** Dataset records **
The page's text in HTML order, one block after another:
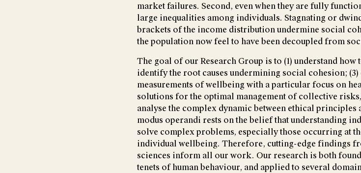
market failures. Second, even when they are fully
large inequalities among individuals. Stagnating or
brackets of the income distribution undermine social
the population now feel to have been decoupled from
The goal of our Research Group is to (1) understand
identify the root causes undermining social cohesion;
measurements of wellbeing with a particular focus on
solutions for the optimal management of collective
analyse the complex dynamic between ethical
modus operandi rests on the belief that understanding
solve complex problems, especially those occurring at
individual wellbeing. Therefore, cutting-edge findings
sciences inform all our work. Our research is both
tenets of human behaviour, and applied to several
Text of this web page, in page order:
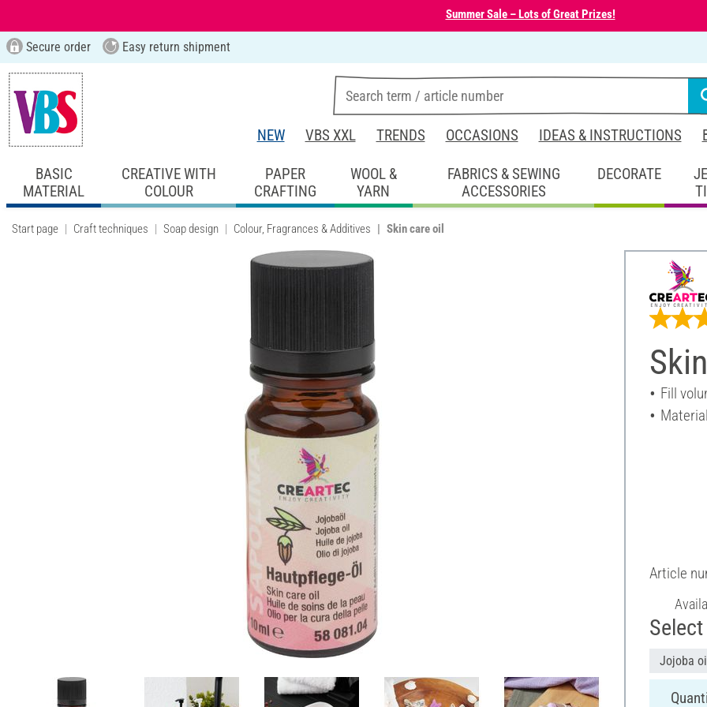
Summer Sale – Lots of Great Prizes!
Secure order Easy return shipment
NEW VBS XXL TRENDS OCCASIONS IDEAS & INSTRUCTIONS
BASIC
MATERIAL
CREATIVE WITH
COLOUR
PAPER
CRAFTING
WOOL &
YARN
FABRICS & SEWING
ACCESSORIES
DECORATE
Start page Craft techniques Soap design Colour, Fragrances & Additives Skin care oil
Fill
Article
Jojoba
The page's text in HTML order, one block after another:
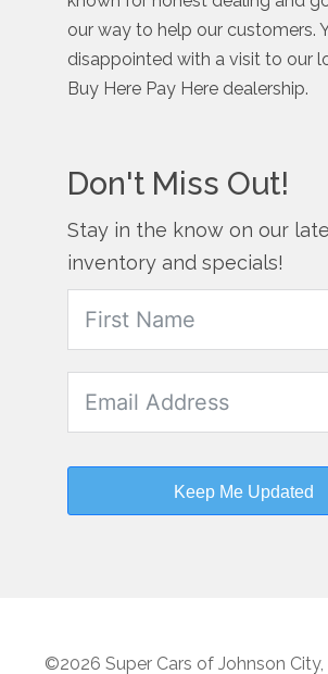
our way to help our customers.
disappointed with a visit to our
Buy Here Pay Here dealership.
Don't Miss Out!
Stay in the know on our
inventory and specials!
Keep Me Updated
©2026 Super Cars of Johnson

** Exercise directions **
Pictures are to be left out; otherwise, copy exactly each line from the one containing "large inequalities among" through the last line of the listing.

** Result for this task **
large inequalities among individuals. Stagnating or
brackets of the income distribution undermine social
the population now feel to have been decoupled from
The goal of our Research Group is to (1) understand
identify the root causes undermining social cohesion;
measurements of wellbeing with a particular focus on
solutions for the optimal management of collective
analyse the complex dynamic between ethical
modus operandi rests on the belief that understanding
solve complex problems, especially those occurring at
individual wellbeing. Therefore, cutting-edge findings
sciences inform all our work. Our research is both
tenets of human behaviour, and applied to several
Text of this web page, in page order:
Summer Sale – Lots of Great Prizes!
Secure order Easy return shipment
NEW VBS XXL TRENDS OCCASIONS IDEAS & INSTRUCTIONS
BASIC
MATERIAL
CREATIVE WITH
COLOUR
PAPER
CRAFTING
WOOL &
YARN
FABRICS & SEWING
ACCESSORIES
DECORATE
Start page Craft techniques Soap design Colour, Fragrances & Additives Skin care oil
Fill
Article
Jojoba
The page's text in HTML order, one block after another:
our way to help our customers.
disappointed with a visit to our
Buy Here Pay Here dealership.
Don't Miss Out!
Stay in the know on our
inventory and specials!
Keep Me Updated
©2026 Super Cars of Johnson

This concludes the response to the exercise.